Issue 6, June 4, 2018

Rotten Weather and Root Rots

We've received a number of samples with root rot at the Plant Clinic recently. Approximately half have been infected with Pythium, with the other half infected with Rhizoctonia. This is not a huge surprise given the extremely varied weather we've been experiencing.

There are two basic groups of root rots: seedling root rots and damping-off, and root nibblers that usually affect mature plants. Root rots can be caused by both fungi and oomycetes, fungal-like organisms that are also known as water molds. Pythium and Phytophthora are two common genera of oomycetes that cause root rots. Common fungal pathogens include Rhizoctonia and Fusarium species.

Common root rot pathogens. Left: Pythium oospore; Right: Rhizoctonia hyphae. Note the dark brown color of the root tissue; in healthy plants, this tissue would be white.

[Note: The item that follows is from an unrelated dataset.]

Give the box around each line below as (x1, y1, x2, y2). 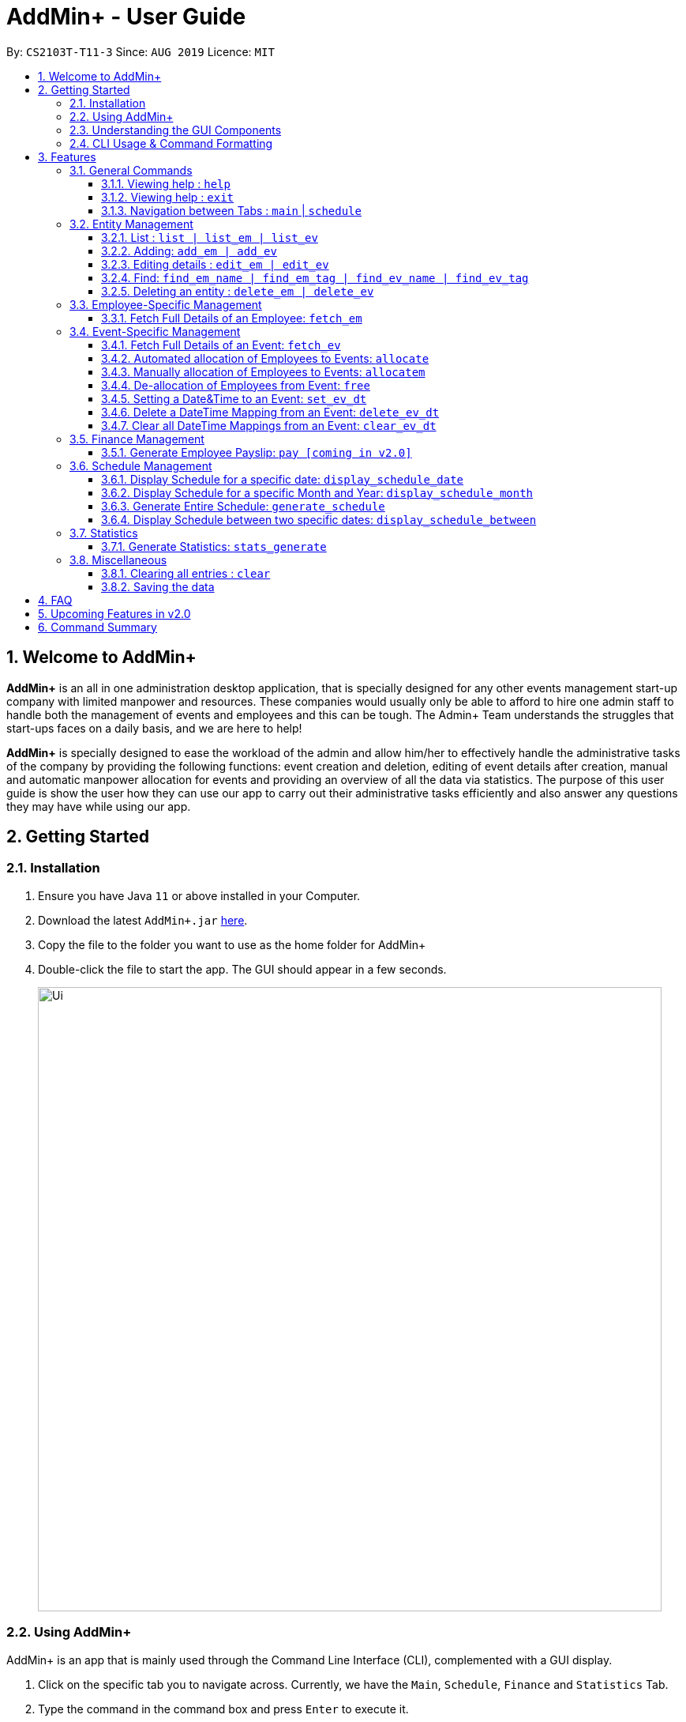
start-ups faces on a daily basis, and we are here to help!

Seedling root rots often cause the death of the plant, either because the seedling cannot establish or because the rot extends to the crown of the plant and causes a condition known as damping-off. Most people who have grown plants from seed are familiar with damping-off: one day the seedlings look normal, the next day they've collapsed due to a rotten area at the base of the plant. Seedling death due to root rots tends to be fairly fast and dramatic, because the plants have so few roots that they can't compensate for the damage caused by the disease.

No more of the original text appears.